Some general market analysis from Research Affiliates that I completely agree with:
“It doesn’t seem like much to ask for–a 5 percent return. But the odds of making even that on traditional investments in the next 10 years are slim. Research Affiliates looked at the default settings of 11 retirement calculators, robo-advisors, and surveys of institutional investors. Their average annualized long-term expected return? It was 6.2 percent…One message that John West, head of client strategies at Research Affiliates and a co-author of the report, hopes that people will take away is that the high returns of the past came with a price: lower returns in the future.”
Yes. Yes. A thousand times yes.
When you see your net worth in an investment increase by an amount that is greater than the earnings growth and dividend payments borne out by the business, it can only mean one of two things. The investment was undervalued at the initial time of purchase, and now is less so–meaning that future returns are more likely to resemble the business performance itself. Or, it can mean that the investment has become overvalued, and future returns will be less than business results because people eventually come to their senses and reappraise assets.
As we have discussed in the past, my view is that the S&P 500 is beholden to the latter. You cannot value a business growing 6% annually at 24x normalized earnings. That is problematic. It means, at a minimum, you are due for a 20% price decline. When you combine that with single digit growth, you are looking at 4% leftover plus a 2% dividend (i.e. those 6% annual returns.)

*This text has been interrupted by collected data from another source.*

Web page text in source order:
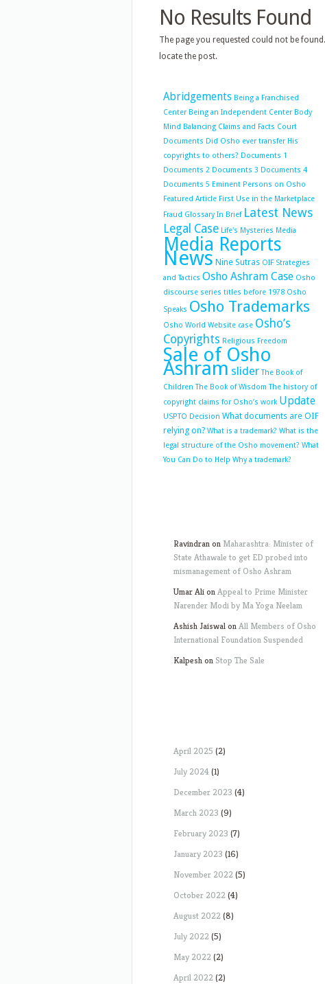
No Results Found
The page you requested could not be
locate the post.
Abridgements Being a Franchised
Center Being an Independent Center Body
Mind Balancing Claims and Facts Court
Documents Did Osho ever transfer His
copyrights to others? Documents 1
Documents 2 Documents 3 Documents 4
Documents 5 Eminent Persons on Osho
Featured Article First Use in the Marketplace
Fraud Glossary In Brief Latest News
Legal Case Life's Mysteries Media
Media Reports
News Nine Sutras OIF Strategies
and Tactics Osho Ashram Case Osho
discourse series titles before 1978 Osho
Speaks Osho Trademarks
Osho World Website case Osho’s
Copyrights Religious Freedom
Sale of Osho
Ashram slider The Book of
Children The Book of Wisdom The history of
copyright claims for Osho’s work Update
USPTO Decision What documents are OIF
relying on? What is a trademark? What is the
legal structure of the Osho movement? What
You Can Do to Help Why a trademark?
Ravindranon Maharashtra: Minister of
State Athawale to get ED probed into
mismanagement of Osho Ashram
Umar AlionAppeal to Prime Minister
Narender Modi by Ma Yoga Neelam
Ashish JaiswalonAll Members of Osho
International Foundation Suspended
Kalpeshon Stop The Sale
April 2025 (2)
July 2024(1)
December 2023 (4)
March 2023 (9)
February 2023 (7)
January 2023 (16)
November 2022(5)
October 2022(4)
August 2022(8)
July 2022(5)
May 2022(2)
April 2022(2)
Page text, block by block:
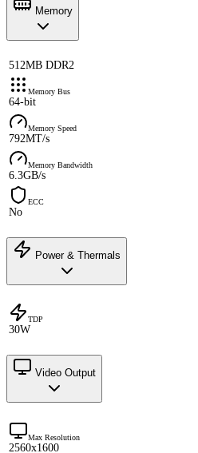
Memory
512MB DDR2
Memory Bus
64-bit
Memory Speed
792MT/s
Memory Bandwidth
6.3GB/s
ECC
No
Power & Thermals
TDP
30W
Video Output
Max Resolution
2560x1600

John West’s prescription is to focus on maverick risk, which he defines as follows: “The point isn’t to steer people to higher risk. To get higher returns, you have to take on ‘maverick risk’, and that means holding a portfolio that can look very different from those of peers. It’s hard to stick with being wrong and alone in the short term.”
Source: The Next Ten Years Will Be Ugly For Your 401(k)

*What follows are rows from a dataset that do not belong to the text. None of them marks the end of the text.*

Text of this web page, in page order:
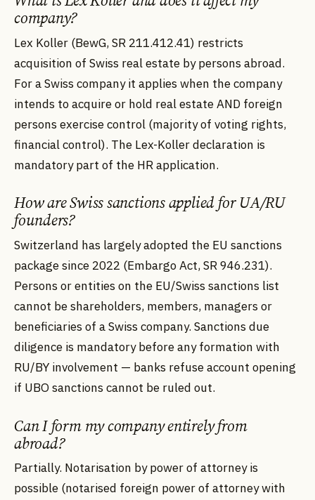
company?
Lex Koller (BewG, SR 211.412.41) restricts
acquisition of Swiss real estate by persons abroad.
For a Swiss company it applies when the company
intends to acquire or hold real estate AND foreign
persons exercise control (majority of voting rights,
financial control). The Lex-Koller declaration is
mandatory part of the HR application.
How are Swiss sanctions applied for UA/RU
founders?
Switzerland has largely adopted the EU sanctions
package since 2022 (Embargo Act, SR 946.231).
Persons or entities on the EU/Swiss sanctions list
cannot be shareholders, members, managers or
beneficiaries of a Swiss company. Sanctions due
diligence is mandatory before any formation with
RU/BY involvement — banks refuse account opening
if UBO sanctions cannot be ruled out.
Can I form my company entirely from
abroad?
Partially. Notarisation by power of attorney is
possible (notarised foreign power of attorney with
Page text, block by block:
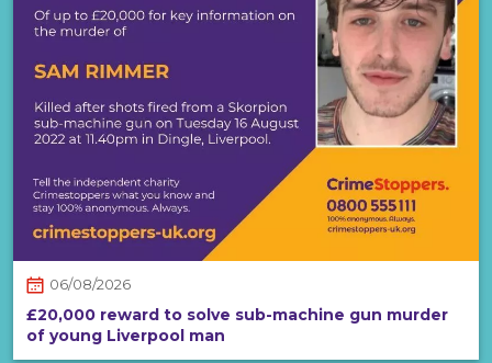
06/08/2026
£20,000 reward to solve sub-machine gun murder
of young Liverpool man
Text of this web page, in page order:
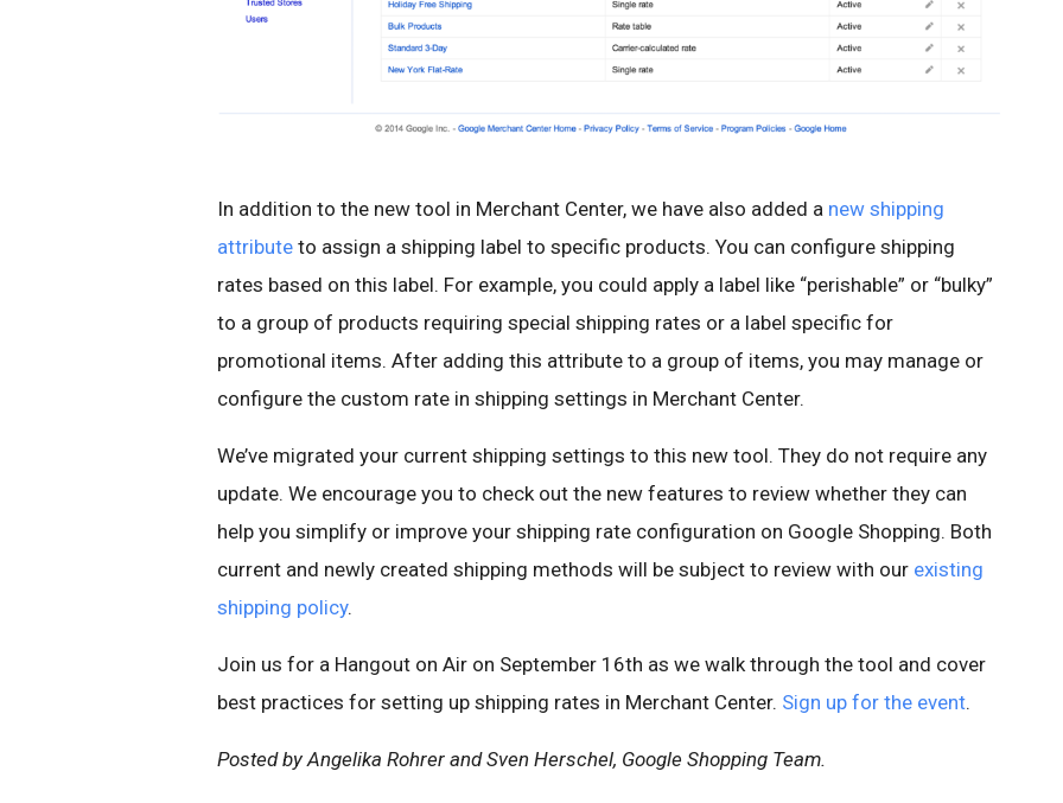
In addition to the new tool in Merchant Center, we have also added a new shipping
attribute to assign a shipping label to specific products. You can configure shipping
rates based on this label. For example, you could apply a label like “perishable” or “bulky”
to a group of products requiring special shipping rates or a label specific for
promotional items. After adding this attribute to a group of items, you may manage or
configure the custom rate in shipping settings in Merchant Center.
We’ve migrated your current shipping settings to this new tool. They do not require any
update. We encourage you to check out the new features to review whether they can
help you simplify or improve your shipping rate configuration on Google Shopping. Both
current and newly created shipping methods will be subject to review with our existing
shipping policy.
Join us for a Hangout on Air on September 16th as we walk through the tool and cover
best practices for setting up shipping rates in Merchant Center. Sign up for the event.
Posted by Angelika Rohrer and Sven Herschel, Google Shopping Team.

I agree that being different can be difficult if you measure yourself, or political considerations force you to be measured, based on whether you have been beating the S&P 500 lately.
But if you know what you are doing, you can sidestep the jargon about maverick risk and either own things that trade at a better valuation than the S&P 500 or have superior growth characteristics compared to the S&P 500. This is especially useful if you have access to a brokerage portal with your tax-advantaged investing.

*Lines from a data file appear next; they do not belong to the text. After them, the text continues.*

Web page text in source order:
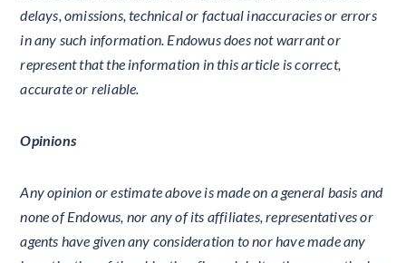
delays, omissions, technical or factual inaccuracies or errors
in any such information. Endowus does not warrant or
represent that the information in this article is correct,
accurate or reliable.
Opinions
Any opinion or estimate above is made on a general basis and
none of Endowus, nor any of its affiliates, representatives or
agents have given any consideration to nor have made any
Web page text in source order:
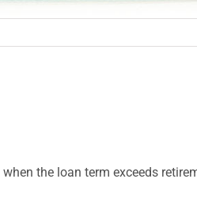
the loan term exceeds
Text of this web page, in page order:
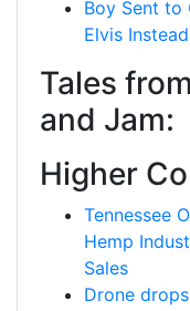
Boy Sent to
Elvis
Tales
and Jam:
Higher
Tennessee
Hemp
Sales
Drone
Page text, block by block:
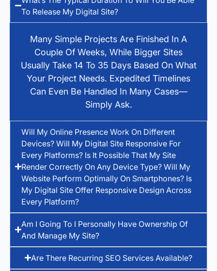
To Release My Digital Site?
Many Simple Projects Are Finished In A
Couple Of Weeks, While Bigger Sites
Usually Take 14 To 35 Days Based On What
Your Project Needs. Expedited Timelines
Can Even Be Handled In Many Cases—
Simply Ask.
Will My Online Presence Work On Different
Devices? Will My Digital Site Responsive For
Every Platforms? Is It Possible That My Site
Render Correctly On Any Device Type? Will My
Website Perform Optimally On Smartphones? Is
My Digital Site Offer Responsive Design Across
Every Platform?
Am I Going To I Personally Have Ownership Of
And Manage My Site?
Are There Recurring SEO Services Available?
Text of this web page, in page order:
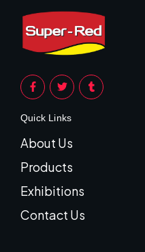
Quick Links
About Us
Products
Exhibitions
Contact Us
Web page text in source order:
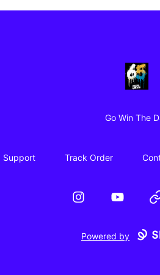
65 Digital
Go Win The
Support Track Order
InstagramYouTube
Powered by
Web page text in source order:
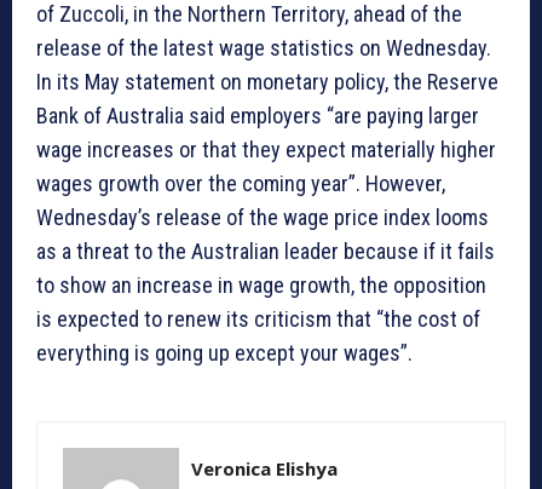
of Zuccoli, in the Northern Territory, ahead of the
release of the latest wage statistics on Wednesday.
In its May statement on monetary policy, the Reserve
Bank of Australia said employers “are paying larger
wage increases or that they expect materially higher
wages growth over the coming year”. However,
Wednesday’s release of the wage price index looms
as a threat to the Australian leader because if it fails
to show an increase in wage growth, the opposition
is expected to renew its criticism that “the cost of
everything is going up except your wages”.
Veronica Elishya

Want better valuation than the S&P 500? Viacom ought to be earning $5.50 per share two years from now (figures which may be temporarily adjusted downward during a CBS merger, but then revised upward thereafter.) That is about 6-7x earnings within two years. It is not difficult to figure out that Viacom ought to be somewhere in the upper $50s right now while the management uncertainty has bid the price of the stock down.
Want better growth than the S&P 500? Nike is earning $2.20 per share right now a valuation of about 23x earnings (it is about 21x earnings on a constant-currency basis.) It has been growing annually at 13% for the past five years, 14% for the past ten, and 18% for the past 25 years. It will probably grow by around 14% for the next five years.
Anyone who is paying attention can see that Nike’s online sales store is absolutely exploding–in the United States, customers have bought 49% more shoes and apparel items at nike.com compared to last year. It is only about a tenth of the overall business, but the growth rate is extremely high. The roll-out of Nike stores mixed with a burgeoning online presence even make me question the long-term viability of sporty retailers.
If I had to choose between the two, I would take Nike every time because the investing process requires no additional decisionmaking. If Viacom goes up to $70 or $80, you have to sell it and figure out something else to do. That’s no grave hardship, but if you purchase Nike stock, you can sit back and watch it grow for the rest of your life. It sounds ridiculous, but if Warren Buffett held his less than $10 million investment in Disney back in 1966 to the present day, it would be $12 billion now. Passivity with extreme compounders remains vastly underrated.
I mention all of this to say that there is no reason to be particularly scared about the fact that the S&P 500 is moderately overvalued right now. First, 6% annual return projections are something you can work with if it comes to pass. Also, people with an eye for valuation or earnings growth are now in a position in which their skills will prove most valuable. When the S&P 500 is cheap or fairly valued, it is hard for your skill to show much that is value-added. But when the major indices are overvalued, you can achieve superior results just by exercising ordinary prudence.
Originally posted 2016-10-30 15:07:08.